El 1° de julio de 2018 es la fecha oficial en la que México inició su siglo XXI. El tsunami que ahora llamamos Andrés Manuel arrasó con la configuración tradicional del sistema político mexicano, pero eso está lejos de ser su objetivo final. El anhelo de cambio que se respira entre las y los mexicanos es mucho mayor que el respaldo a nuestro presidente electo.

Nuestro país no es ajeno a las grandes transformaciones que han acelerado al mundo en las últimas dos décadas y la contundencia del resultado electoral confirma esta condición. El intento del último gobierno de la República por restaurar el antiguo régimen –centralizado, velado y jerárquico– fue un despropósito ante una sociedad en plena metamorfosis.

El abrupto final de nuestro tradicional sistema de partidos surge de la incapacidad de los institutos políticos de todo el espectro ideológico para adaptarse ante tres cambios radicales en la organización social: la revolución de los datos, el diseño centrado en el usuario y las metodologías para la creación colaborativa.

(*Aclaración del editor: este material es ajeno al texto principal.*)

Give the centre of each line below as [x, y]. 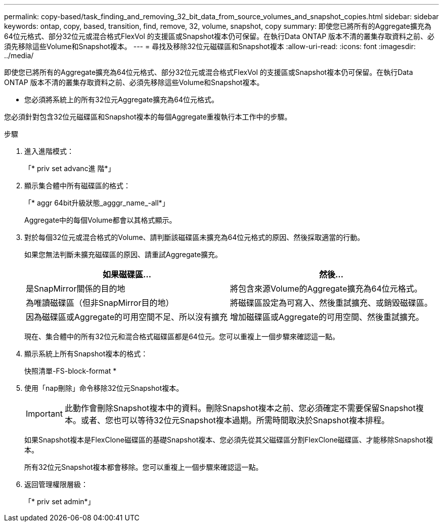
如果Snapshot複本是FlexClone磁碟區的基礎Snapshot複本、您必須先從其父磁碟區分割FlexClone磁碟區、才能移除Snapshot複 [229, 440]
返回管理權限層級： [56, 484]
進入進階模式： [49, 151]
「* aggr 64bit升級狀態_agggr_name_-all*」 [97, 203]
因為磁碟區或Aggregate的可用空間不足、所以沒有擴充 [127, 317]
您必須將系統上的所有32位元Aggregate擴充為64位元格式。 [121, 99]
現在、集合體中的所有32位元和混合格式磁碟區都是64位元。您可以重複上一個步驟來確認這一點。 [182, 336]
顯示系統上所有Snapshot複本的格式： [86, 354]
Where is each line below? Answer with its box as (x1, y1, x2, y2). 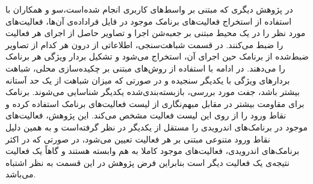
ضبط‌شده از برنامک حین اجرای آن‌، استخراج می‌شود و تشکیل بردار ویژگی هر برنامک (5, 50, 309, 63)
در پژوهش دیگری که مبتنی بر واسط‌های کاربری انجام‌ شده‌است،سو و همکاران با (5, 3, 293, 15)
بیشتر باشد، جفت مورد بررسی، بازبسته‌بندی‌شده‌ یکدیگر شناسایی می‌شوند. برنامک (5, 85, 300, 98)
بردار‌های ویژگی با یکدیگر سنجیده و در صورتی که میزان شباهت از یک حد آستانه (5, 73, 290, 86)
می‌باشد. (5, 168, 36, 180)
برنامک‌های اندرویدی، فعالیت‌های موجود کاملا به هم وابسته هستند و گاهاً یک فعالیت (5, 144, 300, 157)
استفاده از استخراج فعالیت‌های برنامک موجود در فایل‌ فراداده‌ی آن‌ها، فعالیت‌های (5, 14, 292, 27)
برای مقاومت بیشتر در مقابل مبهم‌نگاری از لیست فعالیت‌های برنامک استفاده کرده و (5, 97, 305, 109)
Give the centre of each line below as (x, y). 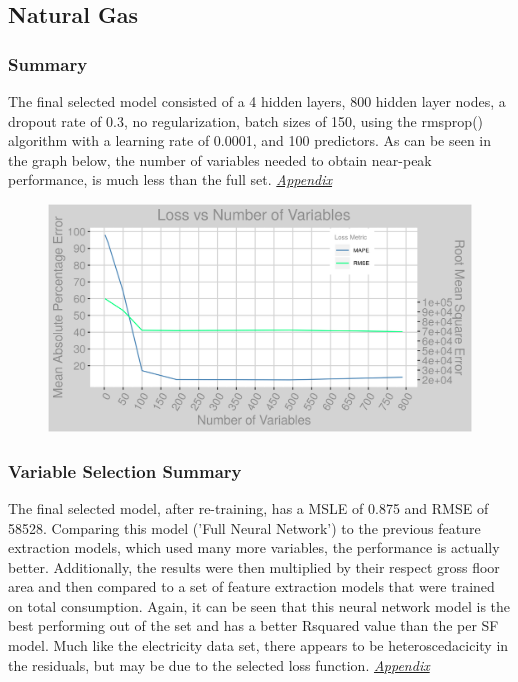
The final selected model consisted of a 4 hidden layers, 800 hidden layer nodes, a (257, 101)
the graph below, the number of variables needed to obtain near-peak (220, 159)
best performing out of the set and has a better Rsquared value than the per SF (253, 625)
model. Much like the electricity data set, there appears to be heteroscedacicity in (258, 645)
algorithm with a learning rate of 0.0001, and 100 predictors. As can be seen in (250, 140)
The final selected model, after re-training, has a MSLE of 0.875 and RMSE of (248, 507)
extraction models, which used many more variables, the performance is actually (254, 547)
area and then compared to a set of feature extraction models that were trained (251, 586)
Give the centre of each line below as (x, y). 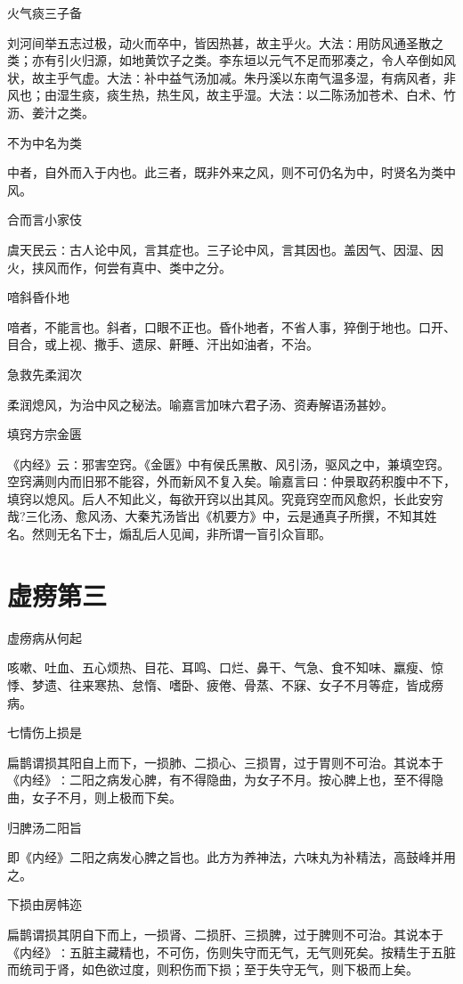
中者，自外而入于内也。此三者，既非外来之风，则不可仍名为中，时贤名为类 (225, 172)
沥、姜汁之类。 (51, 112)
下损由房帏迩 (45, 904)
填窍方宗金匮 (45, 434)
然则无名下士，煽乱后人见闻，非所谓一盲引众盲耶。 (181, 534)
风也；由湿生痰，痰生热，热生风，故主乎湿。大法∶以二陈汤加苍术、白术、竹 (231, 95)
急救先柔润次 (45, 374)
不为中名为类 (45, 142)
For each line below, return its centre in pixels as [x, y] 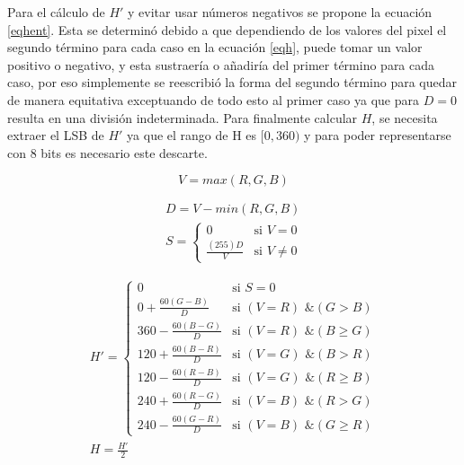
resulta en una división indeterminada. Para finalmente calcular [183, 117]
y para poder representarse [378, 135]
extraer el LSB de [56, 135]
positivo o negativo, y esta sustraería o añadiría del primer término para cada [221, 64]
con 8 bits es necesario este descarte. [107, 152]
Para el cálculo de [56, 12]
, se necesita [405, 117]
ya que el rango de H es [192, 135]
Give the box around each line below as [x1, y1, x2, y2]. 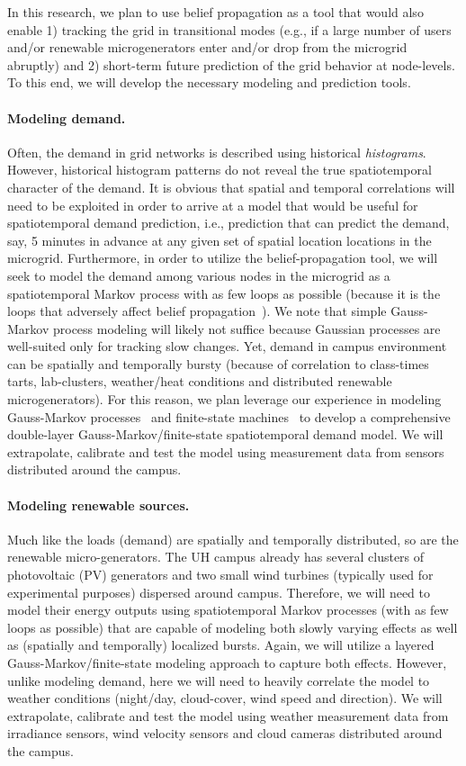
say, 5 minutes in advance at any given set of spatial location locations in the [7, 230, 432, 249]
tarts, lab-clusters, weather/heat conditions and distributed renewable [7, 372, 392, 391]
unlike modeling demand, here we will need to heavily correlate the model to [7, 671, 430, 689]
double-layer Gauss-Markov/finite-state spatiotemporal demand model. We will [7, 425, 444, 444]
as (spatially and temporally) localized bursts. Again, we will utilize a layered [7, 635, 435, 654]
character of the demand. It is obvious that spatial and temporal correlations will [7, 177, 455, 196]
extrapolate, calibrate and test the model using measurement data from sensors [7, 442, 444, 461]
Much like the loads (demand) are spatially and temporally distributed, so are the [7, 529, 459, 548]
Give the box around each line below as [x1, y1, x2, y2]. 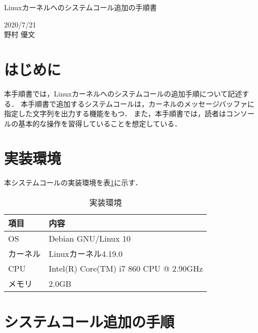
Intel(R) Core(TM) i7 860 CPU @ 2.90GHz [49, 262, 203, 274]
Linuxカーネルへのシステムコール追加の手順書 [4, 2, 157, 12]
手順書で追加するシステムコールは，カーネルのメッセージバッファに [27, 98, 255, 109]
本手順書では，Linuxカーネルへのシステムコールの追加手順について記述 [4, 88, 242, 98]
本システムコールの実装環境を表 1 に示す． [4, 177, 143, 188]
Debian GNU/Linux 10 [49, 232, 131, 244]
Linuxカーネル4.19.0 [49, 248, 123, 259]
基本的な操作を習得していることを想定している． [18, 118, 182, 128]

No vivimos una época de cambios, sino un cambio de época.

Ejemplificamos estas transformaciones: el mayor acervo de conocimiento del mundo se llama Wikipedia y contiene 48 millones de artículos, escritos en más de 270 idiomas, escritos voluntariamente por personas, principalmente, menores a 40 años (78%). Cada minuto en el

mundo se mandan 12.9 millones de mensajes de texto, se realizan 3.8 millones de búsquedas en Google y se escriben 473 mil tuits; pero al mismo tiempo es 279 veces más probable que algún día escales el Monte Everest a que le des clic a un anuncio en internet.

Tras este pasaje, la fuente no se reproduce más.